Average sentiment was 0.3777333333333333
0.3777333333333333
Modify the function so it tracks use#
Now we make another version of the same function, but with a small difference:
We make a list variable called
sentiment_searches
which exists outside the function.At the start of the function we add the subreddit being searched to that list. This way, as the function gets used, we’ll keep a history of its use in the
sentiment_searches
list
# Make a list to save what subreddit was used for each time `find_average_sentiment` is run
sentiment_searches = []
def find_average_sentiment(channel_id, display_progress = False):
# Add the current subreddit being searched to the sentiment_searches list
sentiment_searches.append(channel_id)
# set up discord connection
client = discord.Client(intents=intents)
# Provide instructions for what your discord bot should do once it has logged in
@client.event
async def on_ready():
global recent_posts # Save the recent_posts variable outside our running bot
# Load the discord channel you want to post to
channel = client.get_channel(channel_id)
# Get the latest post in the channel history
post_history = channel.history(limit=10)
#special code to turn the post_history from discord into a python list
recent_posts = [post async for post in post_history]
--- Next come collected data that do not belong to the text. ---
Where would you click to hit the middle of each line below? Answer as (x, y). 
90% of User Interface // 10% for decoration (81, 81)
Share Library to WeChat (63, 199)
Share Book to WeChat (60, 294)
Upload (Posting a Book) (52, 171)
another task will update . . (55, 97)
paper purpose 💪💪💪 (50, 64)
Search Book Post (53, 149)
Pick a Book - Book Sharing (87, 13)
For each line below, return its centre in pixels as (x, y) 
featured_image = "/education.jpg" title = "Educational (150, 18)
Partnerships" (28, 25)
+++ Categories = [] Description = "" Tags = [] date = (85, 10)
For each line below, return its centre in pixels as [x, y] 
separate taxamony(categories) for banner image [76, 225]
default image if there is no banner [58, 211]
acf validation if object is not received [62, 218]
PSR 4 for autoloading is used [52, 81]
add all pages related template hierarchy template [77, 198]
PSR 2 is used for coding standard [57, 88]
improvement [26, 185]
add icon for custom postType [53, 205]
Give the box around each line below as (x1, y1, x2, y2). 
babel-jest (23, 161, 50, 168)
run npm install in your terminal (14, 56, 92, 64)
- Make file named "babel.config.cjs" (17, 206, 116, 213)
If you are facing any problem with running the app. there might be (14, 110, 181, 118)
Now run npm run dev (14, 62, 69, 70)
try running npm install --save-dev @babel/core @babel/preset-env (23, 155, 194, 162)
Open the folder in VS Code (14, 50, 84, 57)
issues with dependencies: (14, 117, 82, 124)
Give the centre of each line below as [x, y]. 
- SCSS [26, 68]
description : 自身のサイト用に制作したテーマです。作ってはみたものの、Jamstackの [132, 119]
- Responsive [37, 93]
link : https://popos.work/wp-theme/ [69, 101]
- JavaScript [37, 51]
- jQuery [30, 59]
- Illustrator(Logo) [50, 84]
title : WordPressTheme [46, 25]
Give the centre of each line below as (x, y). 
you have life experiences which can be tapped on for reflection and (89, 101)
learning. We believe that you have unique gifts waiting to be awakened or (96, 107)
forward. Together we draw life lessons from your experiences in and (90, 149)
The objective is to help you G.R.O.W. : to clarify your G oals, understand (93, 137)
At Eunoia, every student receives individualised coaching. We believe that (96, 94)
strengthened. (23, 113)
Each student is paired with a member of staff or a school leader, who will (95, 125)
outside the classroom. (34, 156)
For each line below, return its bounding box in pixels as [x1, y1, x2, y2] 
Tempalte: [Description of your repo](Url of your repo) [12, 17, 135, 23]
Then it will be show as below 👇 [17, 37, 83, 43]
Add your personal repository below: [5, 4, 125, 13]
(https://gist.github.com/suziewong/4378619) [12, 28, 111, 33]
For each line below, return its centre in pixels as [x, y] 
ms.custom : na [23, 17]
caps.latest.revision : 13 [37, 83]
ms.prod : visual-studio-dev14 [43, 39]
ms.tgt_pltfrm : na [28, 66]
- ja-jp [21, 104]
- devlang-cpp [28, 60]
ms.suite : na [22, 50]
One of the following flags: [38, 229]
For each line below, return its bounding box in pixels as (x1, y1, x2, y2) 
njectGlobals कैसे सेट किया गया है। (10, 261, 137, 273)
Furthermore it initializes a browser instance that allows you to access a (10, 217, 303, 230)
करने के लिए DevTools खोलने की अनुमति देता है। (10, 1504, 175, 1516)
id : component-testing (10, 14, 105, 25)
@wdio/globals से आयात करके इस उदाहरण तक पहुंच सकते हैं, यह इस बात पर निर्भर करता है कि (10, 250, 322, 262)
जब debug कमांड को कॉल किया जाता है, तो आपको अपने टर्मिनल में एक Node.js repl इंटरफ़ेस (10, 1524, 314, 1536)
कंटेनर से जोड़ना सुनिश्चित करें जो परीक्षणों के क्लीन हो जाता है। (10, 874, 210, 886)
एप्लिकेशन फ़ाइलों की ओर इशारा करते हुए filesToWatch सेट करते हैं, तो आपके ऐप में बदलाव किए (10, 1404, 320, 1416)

# Tell your bot to stop running
await client.close()
# Now that we've defined how the bot shoould work, start running your bot
client.run(discord_token)
num_posts = 0
total_sentiment = 0
for post in recent_posts:
#calculate sentiment
post_sentiment = sia.polarity_scores(post.content)["compound"]
num_posts += 1
total_sentiment += post_sentiment
if(display_progress):
print("Sentiment: " + str(post_sentiment))
print(" post content: " + post.content)
print()
average_sentiment = total_sentiment / num_posts
if(display_progress):
print("Average sentiment was " + str(average_sentiment))
return average_sentiment
Now let’s run this version of the function
find_average_sentiment(channel_id = 123456789)
0.22034999999999996
find_average_sentiment(channel_id = 987654321)
0.3777333333333333
It looks like it works like normal, but our calls to the function have been tracked!
display(sentiment_searches)
[123456789, 987654321]
Now, if we were being malicious, we would hide this code in some other code library we would try to convince you to use, that way you wouldn’t notice the code. And instead of just saving those searches or posts to a variable, we would send it to ourselves, perhaps by putting code into our social media code library to log into a different account and private messaged that info to ourselves.
How can we trust code libraries?#
If people can make code libraries track us and violate our privacy, how can we trust them? We could try looking at the source code for the PRAW library to try and make sure the library we are using isn’t doing anything bad, but no programmer can be expected to read through all the libraries they use. There is unfortunately no simple answer to this.
In fact, there are cases where people have messed with code libraries:
The United States National Security Agency “paid massive computer security firm RSA $10 million to promote a flawed encryption system so that the surveillance organization could wiggle its way around security.”
Does US national security outweigh global computer security?
Shortly after the Russian invasion of Ukraine in 2022, someone modified a popular NodeJS code library so that it would automatically destroy files if it was run on a computer in Russia or Belarus.
Does opposing a military invasion justify sabatoging a code library?
And those are just the intentional problems with code libraries. All sorts of code libraries and computer programs are full of security flaws, which are regularly discovered and fixed (though who knows how much the flaws were exploited first).